Зато в моем мире будут энтузиаст солипсизма «реакционный английский философ» Джордж Беркли и другой философ, Фридрих Вильгельм Шеллинг, отстаивавший идею, что «природа и сознание, объект и субъект совпадают в сверхразумном духовном начале — «Абсолюте»».
Спасибо вам, беззаветные борцы с соллипсизмом и всеми формами идеализма. Благодаря вашему своеобразному просвещенчеству, я смог сформироваться как свободный человек, независимый от закрепощения разного рода корпоративными обязательствами, включая ваш тоскливый коммунизм, и самостоятельно выбирающий свои пути жизненного конформизма.
Всеволод Емелин, поэт (г.Москва)
«Я бросил учиться, гулять… Я читал фантастику»
Вообще это был позор. Мальчик «из служащих», как писали тогда в анкетах в графе «Происхождение». Родители не были профессиональными гуманитариями, но много и с удовольствием читали. В семье был настоящий культ книги. Плюс была практически неограниченная возможность книги доставать. Это в те годы (конец 60-х — 70-е) встречалось крайне редко. А моя мать работала секретаршей в Управлении Делами Совета Министров СССР, у очень большого начальника. Начальнику каждый месяц из основных издательств страны присылали списки новых книг. Начальнику оставалось только поставить галочки напротив нужных наименований. Руководитель чтением не злоупотреблял, и списки практически в девственном виде доставались матери. В результате в квартире было множество книг. От собраний сочинений Вяч.Шишкова и «Библиотеки современной фантастики» до альбомов Босха и Борисова-Мусатова. Кроме того к услугам была библиотека Совета Министров, где можно было брать книги и журналы на дом, на неограниченный срок. Короче, все разрешенные тогда в Советском Союзе книги имелись в доступности.И вот единственный ребенок этой семьи не только пошел в школу, не умея читать, но и первый класс закончил, толком не научившись. Нет, я очень любил слушать, когда мне читали книжки. А мне читали все, что положено. И Пушкина, и Винни-Пуха, и Карлсона, и Незнайку, и Гайдара… Но сам не представлял, как можно вот так взять и прочесть книжку. Это казалось мне каким-то чудесным умением, ну как водить машину или ходить по проволоке.
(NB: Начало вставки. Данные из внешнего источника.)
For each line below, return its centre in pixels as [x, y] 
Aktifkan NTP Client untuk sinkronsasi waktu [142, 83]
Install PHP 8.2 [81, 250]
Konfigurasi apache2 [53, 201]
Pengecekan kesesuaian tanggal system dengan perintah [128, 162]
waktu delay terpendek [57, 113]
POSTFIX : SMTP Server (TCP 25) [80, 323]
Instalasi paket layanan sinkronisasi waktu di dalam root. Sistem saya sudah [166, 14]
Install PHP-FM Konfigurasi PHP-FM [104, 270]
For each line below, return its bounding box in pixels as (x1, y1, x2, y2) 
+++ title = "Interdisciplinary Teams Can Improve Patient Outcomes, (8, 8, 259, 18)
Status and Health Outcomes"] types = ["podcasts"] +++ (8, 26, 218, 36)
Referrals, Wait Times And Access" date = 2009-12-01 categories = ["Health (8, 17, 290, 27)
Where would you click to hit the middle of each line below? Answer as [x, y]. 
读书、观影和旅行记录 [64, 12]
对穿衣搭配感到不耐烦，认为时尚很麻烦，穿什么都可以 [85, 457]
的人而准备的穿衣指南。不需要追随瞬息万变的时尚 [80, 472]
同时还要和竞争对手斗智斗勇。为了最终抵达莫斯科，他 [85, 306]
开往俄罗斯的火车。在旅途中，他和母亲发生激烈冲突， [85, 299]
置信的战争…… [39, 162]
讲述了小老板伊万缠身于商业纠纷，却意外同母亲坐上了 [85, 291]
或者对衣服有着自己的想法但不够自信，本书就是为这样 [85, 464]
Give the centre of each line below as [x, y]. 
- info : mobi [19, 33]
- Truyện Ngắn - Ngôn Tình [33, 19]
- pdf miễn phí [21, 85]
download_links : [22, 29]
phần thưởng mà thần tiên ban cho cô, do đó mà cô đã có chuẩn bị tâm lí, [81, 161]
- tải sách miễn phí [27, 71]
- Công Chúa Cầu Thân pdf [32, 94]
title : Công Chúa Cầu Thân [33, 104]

И когда я между первым и вторым классом, болтаясь в одиночестве на даче, открыл относительно толстую взрослую книжку, а через несколько дней обнаружил ее прочитанной, я ужасно удивился и зауважал себя. Книжка называлась «Безумство храбрых» и дала мне важнейшее знание, что можно скучно написать об интересных событиях. Сорвала крышу мне следующая книга. Уже был сентябрь, я пошел в школу и на вопрос матери, что принести из библиотеки, попросил почему-то «про космические путешествия».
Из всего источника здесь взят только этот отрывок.